In [1]:
def bids_scan_file_walker(dataset=".", include_types=None, warn_no_files=False):
    '''
    Traverse a BIDS dataset and provide a generator interface
    to the imaging files contained within.
    Arguments:
    dataset -- path to the BIDS dataset folder.
    Keyword Arguments:
    include_types -- a list of the scan types (i.e. subfolder names)
    to include in the results. Can be any combination of "func",
    "anat", "fmap", "dwi".
    warn_no_files -- issue a warning if no imaging files are found
    for a subject or a session.
    Returns:
    A list containing, for each .nii or .nii.gz file found, the BIDS
    identifying tokens and their values. If a file doesn't have an
    identifying token its key will be None.
    '''
    import os
    import os.path as op
    from glob import glob

    from warnings import warn
    def _no_files_warning(folder):
        if not warn_no_files:
            return
        warn("No files of requested type(s) found in scan folder: %s" \
               % folder, RuntimeWarning, stacklevel=1)

    def _walk_dir_for_prefix(target_dir, prefix):
        return [x for x in next(os.walk(target_dir))[1]
                if x.startswith(prefix)]

    def _tokenize_bids_scan_name(scanfile):
        scan_basename = op.splitext(op.split(scanfile)[1])[0]
        # .nii.gz will have .nii leftover
        scan_basename = scan_basename.replace(".nii", "")
        file_bits = scan_basename.split('_')

        # BIDS with non ses-* subfolders given default
        # "single_session" ses.
        file_tokens = {'scanfile': scanfile,
                       'sub': None, 'ses': "single_session",
                       'acq': None, 'rec': None,
                       'run': None, 'task': None,
                       'modality': file_bits[-1]}
        for bit in file_bits:
            for key in file_tokens.keys():
                if bit.startswith(key):
                    file_tokens[key] = bit

        return file_tokens

    #########

    if include_types is None:
        # include all scan types by default
        include_types = ['func', 'anat', 'fmap', 'dwi']

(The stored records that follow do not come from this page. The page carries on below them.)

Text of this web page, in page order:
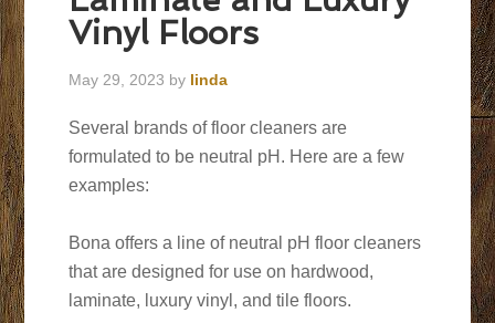
Vinyl Floors
May 29, 2023 by linda
Several brands of floor cleaners are
formulated to be neutral pH. Here are a few
examples:
Bona offers a line of neutral pH floor cleaners
that are designed for use on hardwood,
laminate, luxury vinyl, and tile floors.
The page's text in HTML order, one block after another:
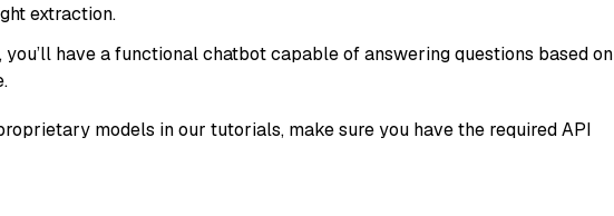
extraction.
have a functional chatbot capable of answering questions based on
models in our tutorials, make sure you have the required API
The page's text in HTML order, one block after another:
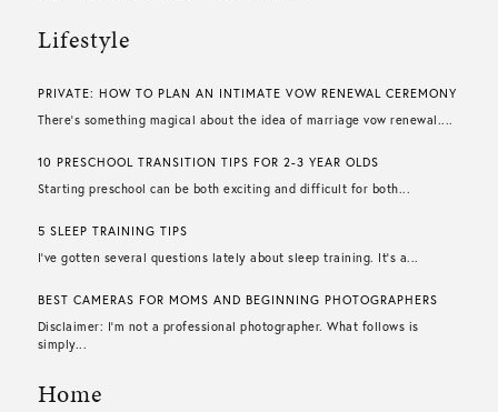
Lifestyle
PRIVATE: HOW TO PLAN AN INTIMATE VOW RENEWAL CEREMONY
There’s something magical about the idea of marriage vow renewal....
10 PRESCHOOL TRANSITION TIPS FOR 2-3 YEAR OLDS
Starting preschool can be both exciting and difficult for both...
5 SLEEP TRAINING TIPS
I’ve gotten several questions lately about sleep training. It’s a...
BEST CAMERAS FOR MOMS AND BEGINNING PHOTOGRAPHERS
Disclaimer: I’m not a professional photographer. What follows is
simply...
Home
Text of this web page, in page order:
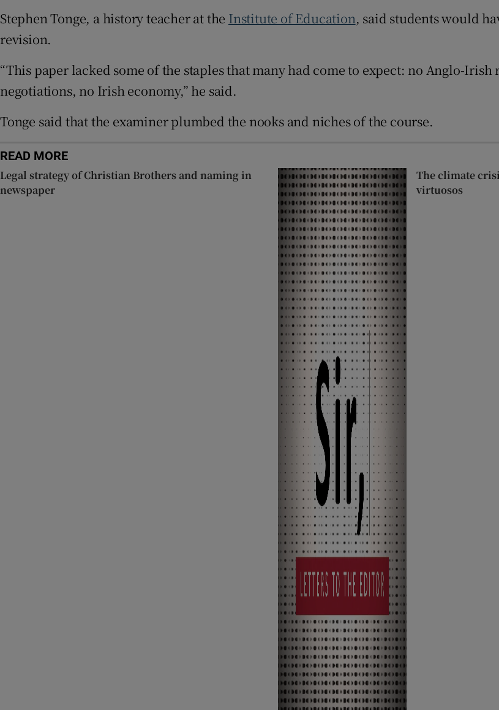
Subscriber Rewards
Newsletters
Weather Forecast
Stephen Tonge, a history teacher at the Institute of Education, said students would
revision.
“This paper lacked some of the staples that many had come to expect: no Anglo-
negotiations, no Irish economy,” he said.
Tonge said that the examiner plumbed the nooks and niches of the course.
READ MORE
Legal strategy of Christian Brothers and naming in
newspaper
The climate
virtuosos
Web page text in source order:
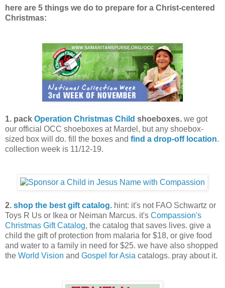
here are 5 things we do to prepare for a Christ-centered
Christmas:
1. pack Operation Christmas Child shoeboxes. we got
our official OCC shoeboxes at Mardel, but any shoebox-
sized box will do. fill the boxes and find a drop-off location.
collection week is 11/12-19.
2. shop the best gift catalog. hint: it's not FAO Schwartz or
Toys R Us or Ikea or Neiman Marcus. it's Compassion's
Christmas Gift Catalog, the catalog that saves lives. give a
child the gift of protection from malaria for $18, or give food
and water to a family in need for $25. we have also shopped
the World Vision and Gospel for Asia catalogs. pray about it.
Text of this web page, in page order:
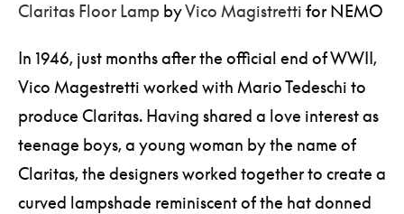
Claritas Floor Lamp byVico Magistretti for NEMO
In 1946, just months after the official end of WWII,
Vico Magestretti worked with Mario Tedeschi to
produce Claritas. Having shared a love interest as
teenage boys, a young woman by the name of
Claritas, the designers worked together to create a
curved lampshade reminiscent of the hat donned
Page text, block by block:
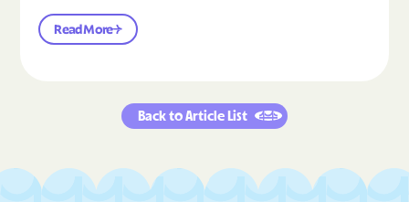
Read More
Back to Article List

    subjects = _walk_dir_for_prefix(dataset, 'sub-')
    if len(subjects) == 0:
        raise GeneratorExit("No BIDS subjects found to examine.")

    # for each subject folder, look for scans considering explicitly
    # defined sessions or the implicit "single_session" case.
    for subject in subjects:
        subj_dir = op.join(dataset, subject)

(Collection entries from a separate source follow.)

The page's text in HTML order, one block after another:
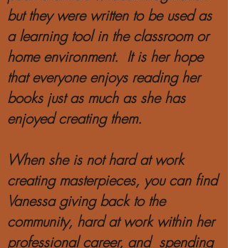
but they were written to be used as
a learning tool in the classroom or
home environment. It is her hope
that everyone enjoys reading her
books just as much as she has
enjoyed creating them.
When she is not hard at work
creating masterpieces, you can find
Vanessa giving back to the
community, hard at work within her
professional career, and spending
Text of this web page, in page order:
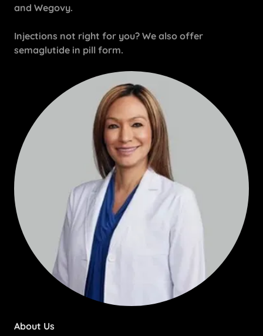
and Wegovy.
Injections not right for you? We also offer
semaglutide in pill form.
About Us
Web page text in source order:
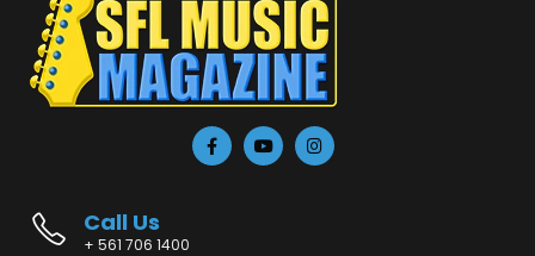
Call Us
+ 561 706 1400
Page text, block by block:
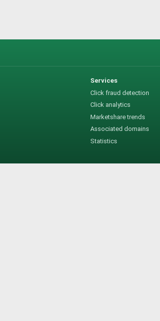
Services
Click fraud detection
Click analytics
Marketshare trends
Associated domains
Statistics
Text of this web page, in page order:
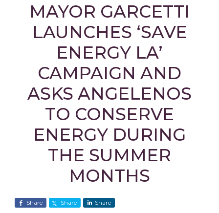
MAYOR GARCETTI
LAUNCHES ‘SAVE
ENERGY LA’
CAMPAIGN AND
ASKS ANGELENOS
TO CONSERVE
ENERGY DURING
THE SUMMER
MONTHS
Share Share Share
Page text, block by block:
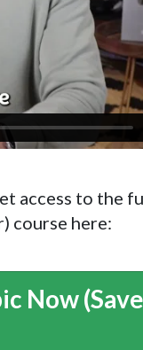
access to the
course here:
Now (Save
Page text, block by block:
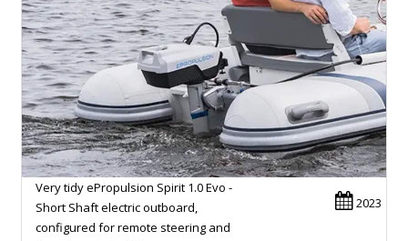
2023
Very tidy ePropulsion Spirit 1.0 Evo -
Short Shaft electric outboard,
configured for remote steering and
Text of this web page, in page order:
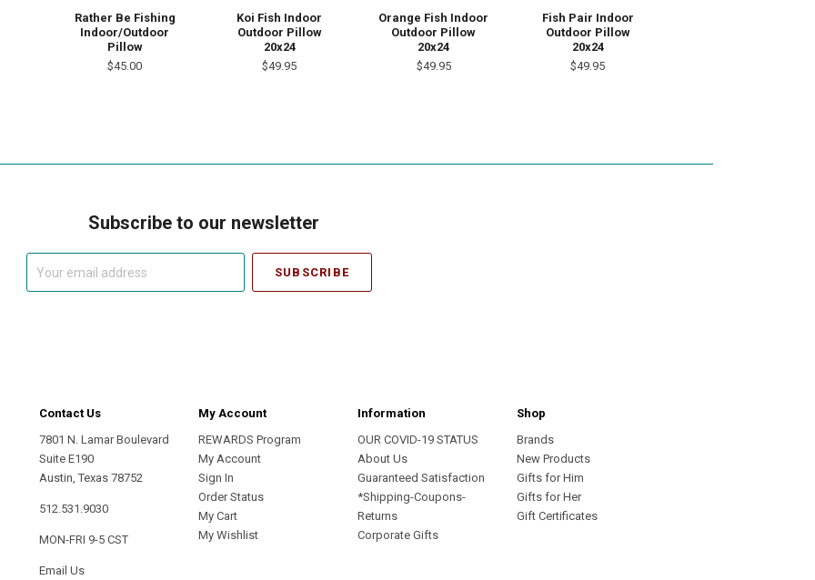
Rather Be Fishing
Indoor/Outdoor
Pillow
$45.00
Koi Fish Indoor
Outdoor Pillow
20x24
$49.95
Orange Fish Indoor
Outdoor Pillow
20x24
$49.95
Fish Pair Indoor
Outdoor Pillow
20x24
$49.95
Subscribe to our newsletter
Contact Us
7801 N. Lamar Boulevard
Suite E190
Austin, Texas 78752
512.531.9030
MON-FRI 9-5 CST
Email Us
My Account
REWARDS Program
My Account
Sign In
Order Status
My Cart
My Wishlist
Information
OUR COVID-19 STATUS
About Us
Guaranteed Satisfaction
*Shipping-Coupons-
Returns
Corporate Gifts
Shop
Brands
New Products
Gifts for Him
Gifts for Her
Gift Certificates

        sessions = _walk_dir_for_prefix(subj_dir, 'ses-')

        for scan_type in include_types:
            # seems easier to consider the case of multi-session vs.
            # single session separately?
            if len(sessions) > 0:
                subject_sessions = [op.join(subject, x)
                                    for x in sessions]
            else:
                subject_sessions = [subject]

            for session in subject_sessions:

                scan_files = glob(op.join(
                    dataset, session, scan_type,
                    '*.nii*'))

                if len(scan_files) == 0:
                    _no_files_warning(session)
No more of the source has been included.